RECORDS:
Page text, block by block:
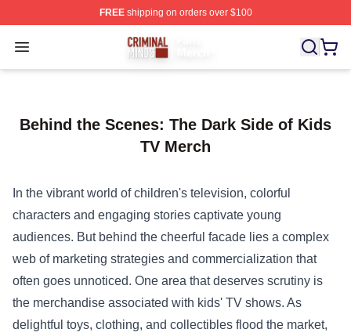
FREEshipping on orders over $100
Open menu
Criminal Minds Store - Official Criminal Minds
Behind the Scenes: The Dark Side of Kids
TV Merch
In the vibrant world of children's television, colorful
characters and engaging stories captivate young
audiences. But behind the cheerful facade lies a complex
web of marketing strategies and commercialization that
often goes unnoticed. One area that deserves scrutiny is
the merchandise associated with kids' TV shows. As
delightful toys, clothing, and collectibles flood the market,
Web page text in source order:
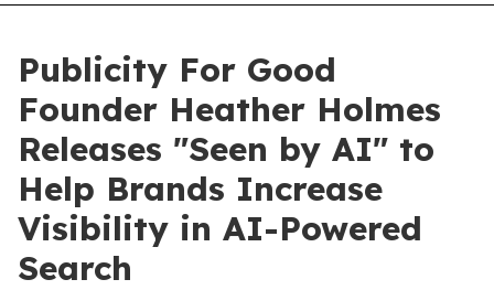
Publicity For Good
Founder Heather Holmes
Releases "Seen by AI" to
Help Brands Increase
Visibility in AI-Powered
Search
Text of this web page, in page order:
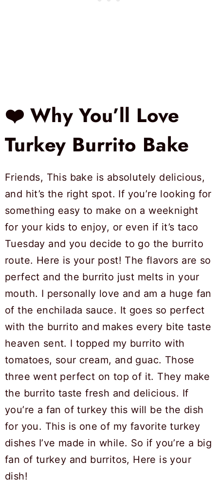
❤️ Why You’ll Love
Turkey Burrito Bake
Friends, This bake is absolutely delicious,
and hit’s the right spot. If you’re looking for
something easy to make on a weeknight
for your kids to enjoy, or even if it’s taco
Tuesday and you decide to go the burrito
route. Here is your post! The flavors are so
perfect and the burrito just melts in your
mouth. I personally love and am a huge fan
of the enchilada sauce. It goes so perfect
with the burrito and makes every bite taste
heaven sent. I topped my burrito with
tomatoes, sour cream, and guac. Those
three went perfect on top of it. They make
the burrito taste fresh and delicious. If
you’re a fan of turkey this will be the dish
for you. This is one of my favorite turkey
dishes I’ve made in while. So if you’re a big
fan of turkey and burritos, Here is your
dish!
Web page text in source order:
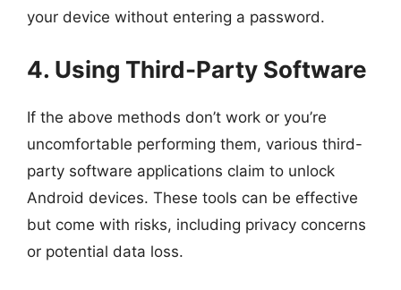
your device without entering a password.
4. Using Third-Party Software
If the above methods don’t work or you’re
uncomfortable performing them, various third-
party software applications claim to unlock
Android devices. These tools can be effective
but come with risks, including privacy concerns
or potential data loss.
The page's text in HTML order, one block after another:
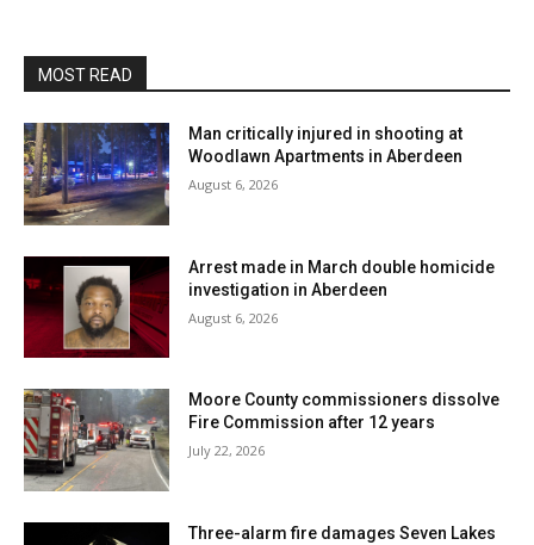
MOST READ
Man critically injured in shooting at
Woodlawn Apartments in Aberdeen
August 6, 2026
Arrest made in March double homicide
investigation in Aberdeen
August 6, 2026
Moore County commissioners dissolve
Fire Commission after 12 years
July 22, 2026
Three-alarm fire damages Seven Lakes
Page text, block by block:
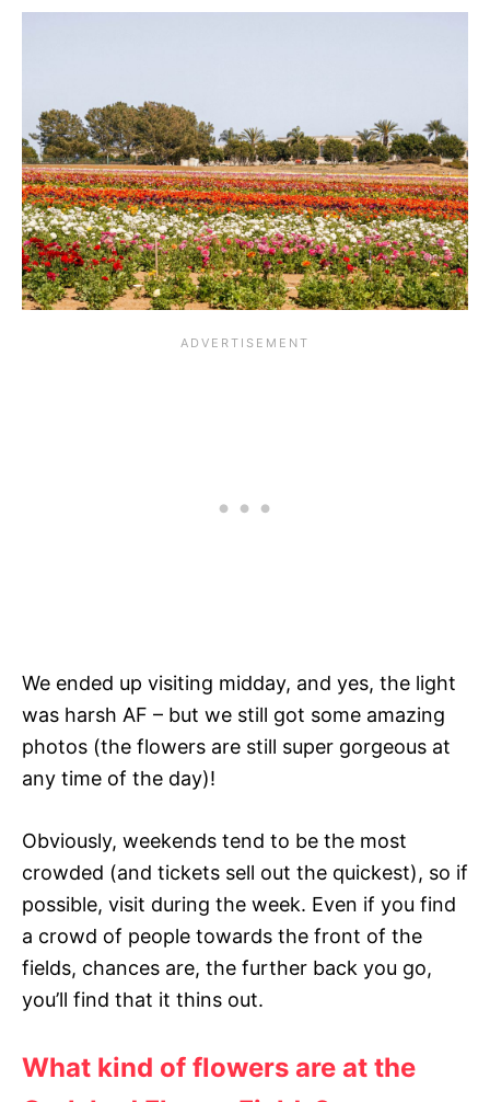
We ended up visiting midday, and yes, the light
was harsh AF – but we still got some amazing
photos (the flowers are still super gorgeous at
any time of the day)!
Obviously, weekends tend to be the most
crowded (and tickets sell out the quickest), so if
possible, visit during the week. Even if you find
a crowd of people towards the front of the
fields, chances are, the further back you go,
you’ll find that it thins out.
What kind of flowers are at the
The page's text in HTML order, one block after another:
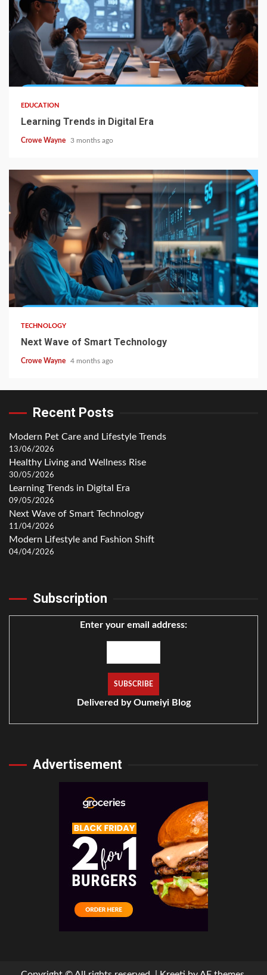
EDUCATION
Learning Trends in Digital Era
Crowe Wayne 3 months ago
TECHNOLOGY
Next Wave of Smart Technology
Crowe Wayne 4 months ago
Recent Posts
Modern Pet Care and Lifestyle Trends
13/06/2026
Healthy Living and Wellness Rise
30/05/2026
Learning Trends in Digital Era
09/05/2026
Next Wave of Smart Technology
11/04/2026
Modern Lifestyle and Fashion Shift
04/04/2026
Subscription
Enter your email address:
Delivered byOumeiyi Blog
Advertisement
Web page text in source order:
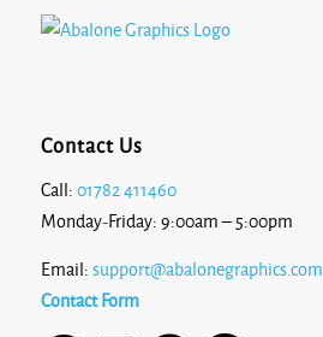
Contact Us
Call: 01782 411460
Monday-Friday: 9:00am – 5:00pm
Email: support@abalonegraphics.com
Contact Form
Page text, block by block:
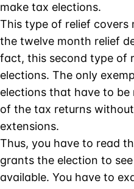
make tax elections.
This type of relief covers
the twelve month relief
fact, this second type of
elections. The only
elections that have to be
of the tax returns
extensions.
Thus, you have to read
grants the election to
available. You have to
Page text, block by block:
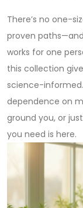
There’s no one-
proven
works for one
this collection
science-
dependence on
ground you, or
you need is here.
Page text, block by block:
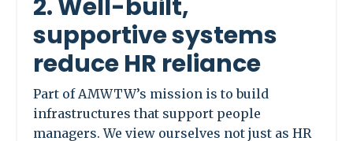
2. Well-built,
supportive systems
reduce HR reliance
Part of AMWTW’s mission is to build
infrastructures that support people
managers. We view ourselves not just as HR
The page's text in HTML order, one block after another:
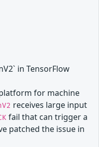
in TensorFlow
for machine
receives large input
fail that can trigger a
patched the issue in
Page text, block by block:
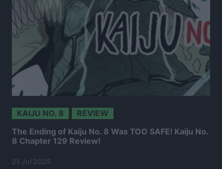
KAIJU NO. 8 REVIEW
The Ending of Kaiju No. 8 Was TOO SAFE! Kaiju No.
8 Chapter 129 Review!
21 Jul 2025
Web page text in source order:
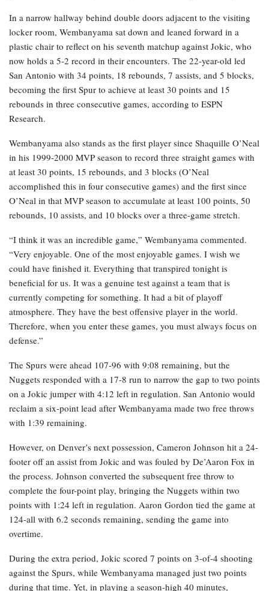
In a narrow hallway behind double doors adjacent to the visiting
locker room, Wembanyama sat down and leaned forward in a
plastic chair to reflect on his seventh matchup against Jokic, who
now holds a 5-2 record in their encounters. The 22-year-old led
San Antonio with 34 points, 18 rebounds, 7 assists, and 5 blocks,
becoming the first Spur to achieve at least 30 points and 15
rebounds in three consecutive games, according to ESPN
Research.
Wembanyama also stands as the first player since Shaquille O’Neal
in his 1999-2000 MVP season to record three straight games with
at least 30 points, 15 rebounds, and 3 blocks (O’Neal
accomplished this in four consecutive games) and the first since
O’Neal in that MVP season to accumulate at least 100 points, 50
rebounds, 10 assists, and 10 blocks over a three-game stretch.
“I think it was an incredible game,” Wembanyama commented.
“Very enjoyable. One of the most enjoyable games. I wish we
could have finished it. Everything that transpired tonight is
beneficial for us. It was a genuine test against a team that is
currently competing for something. It had a bit of playoff
atmosphere. They have the best offensive player in the world.
Therefore, when you enter these games, you must always focus on
defense.”
The Spurs were ahead 107-96 with 9:08 remaining, but the
Nuggets responded with a 17-8 run to narrow the gap to two points
on a Jokic jumper with 4:12 left in regulation. San Antonio would
reclaim a six-point lead after Wembanyama made two free throws
with 1:39 remaining.
However, on Denver’s next possession, Cameron Johnson hit a 24-
footer off an assist from Jokic and was fouled by De’Aaron Fox in
the process. Johnson converted the subsequent free throw to
complete the four-point play, bringing the Nuggets within two
points with 1:24 left in regulation. Aaron Gordon tied the game at
124-all with 6.2 seconds remaining, sending the game into
overtime.
During the extra period, Jokic scored 7 points on 3-of-4 shooting
against the Spurs, while Wembanyama managed just two points
during that time. Yet, in playing a season-high 40 minutes,
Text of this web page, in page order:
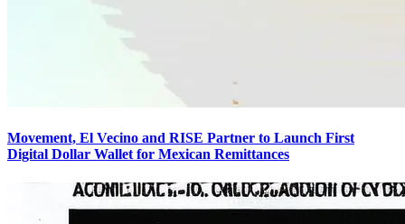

WHAT IS REQUIRED: Working from the entries above, find every line in which the word "least" occurs and copy it.

RESULT FOR THIS TASK:
becoming the first Spur to achieve at least 30 points and 15
at least 30 points, 15 rebounds, and 3 blocks (O’Neal
O’Neal in that MVP season to accumulate at least 100 points, 50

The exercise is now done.